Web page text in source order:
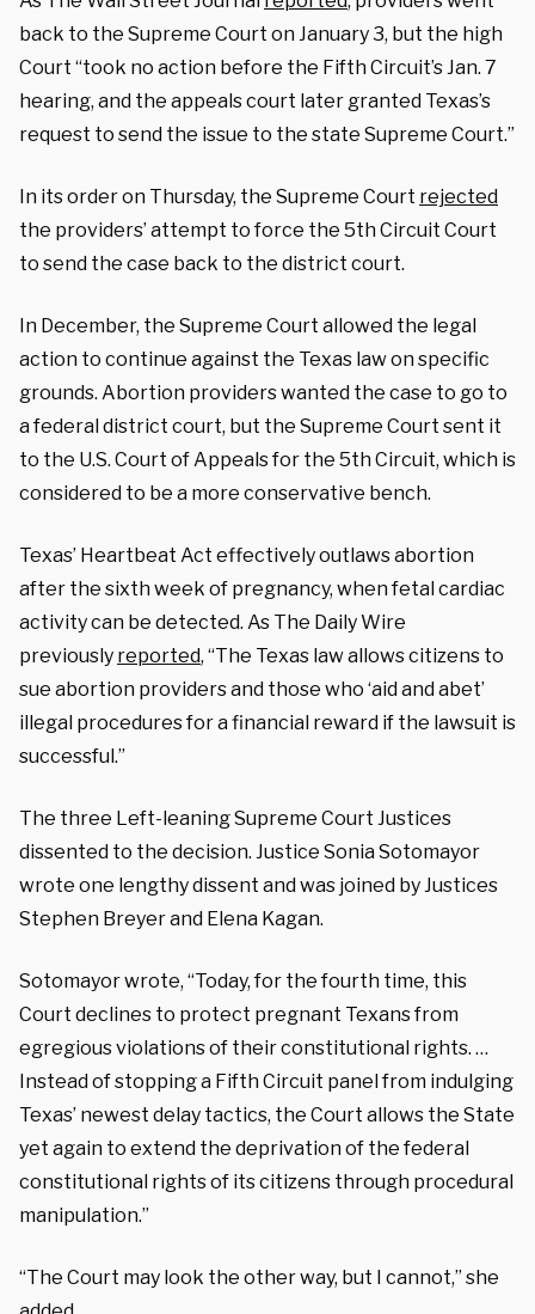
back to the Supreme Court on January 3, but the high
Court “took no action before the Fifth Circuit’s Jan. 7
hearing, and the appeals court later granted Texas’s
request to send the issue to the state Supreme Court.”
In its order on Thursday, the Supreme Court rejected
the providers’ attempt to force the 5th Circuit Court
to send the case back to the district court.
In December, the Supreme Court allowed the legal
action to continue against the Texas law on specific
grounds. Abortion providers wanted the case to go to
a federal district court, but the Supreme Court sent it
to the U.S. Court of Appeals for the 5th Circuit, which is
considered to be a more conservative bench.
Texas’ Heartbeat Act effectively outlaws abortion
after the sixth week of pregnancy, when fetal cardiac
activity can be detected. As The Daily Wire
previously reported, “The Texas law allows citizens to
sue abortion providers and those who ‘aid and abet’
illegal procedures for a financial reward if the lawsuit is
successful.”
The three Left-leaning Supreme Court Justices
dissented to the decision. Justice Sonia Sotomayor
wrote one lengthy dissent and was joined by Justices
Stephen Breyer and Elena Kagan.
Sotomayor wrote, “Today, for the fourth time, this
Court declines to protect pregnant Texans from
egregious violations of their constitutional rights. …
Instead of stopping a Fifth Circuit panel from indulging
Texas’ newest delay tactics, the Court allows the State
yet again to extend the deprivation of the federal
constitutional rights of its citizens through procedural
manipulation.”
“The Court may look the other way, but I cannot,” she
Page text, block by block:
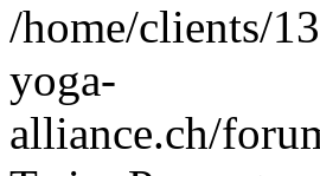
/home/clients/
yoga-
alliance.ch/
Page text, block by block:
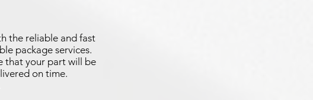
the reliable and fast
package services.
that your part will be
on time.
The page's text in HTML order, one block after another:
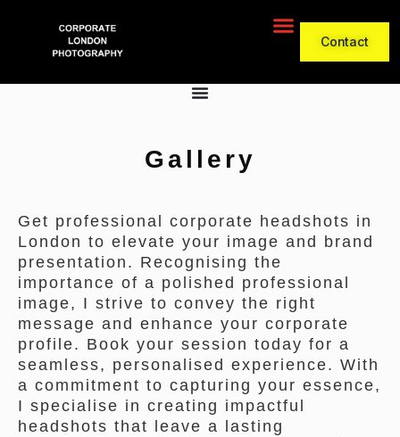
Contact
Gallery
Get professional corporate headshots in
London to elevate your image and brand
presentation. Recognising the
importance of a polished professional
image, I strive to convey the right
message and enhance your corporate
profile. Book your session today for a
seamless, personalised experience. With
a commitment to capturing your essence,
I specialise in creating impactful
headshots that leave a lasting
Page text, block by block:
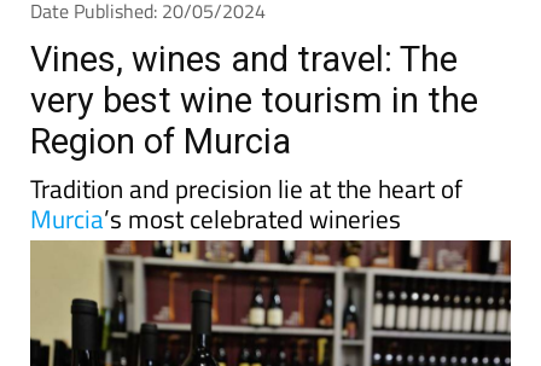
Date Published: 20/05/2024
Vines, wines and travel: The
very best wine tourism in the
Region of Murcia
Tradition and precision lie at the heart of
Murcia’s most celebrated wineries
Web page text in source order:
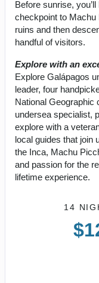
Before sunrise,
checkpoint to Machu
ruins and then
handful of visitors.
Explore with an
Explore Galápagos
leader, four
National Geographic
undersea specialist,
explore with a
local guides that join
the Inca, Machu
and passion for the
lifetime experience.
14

# [AIM OF THE TASK]
In the entries above, find each line that has the word "your". Copy it.

# [OUTPUT FOR THIS EXERCISE]
that your part will be
London to elevate your image and brand
message and enhance your corporate
profile. Book your session today for a
a commitment to capturing your essence,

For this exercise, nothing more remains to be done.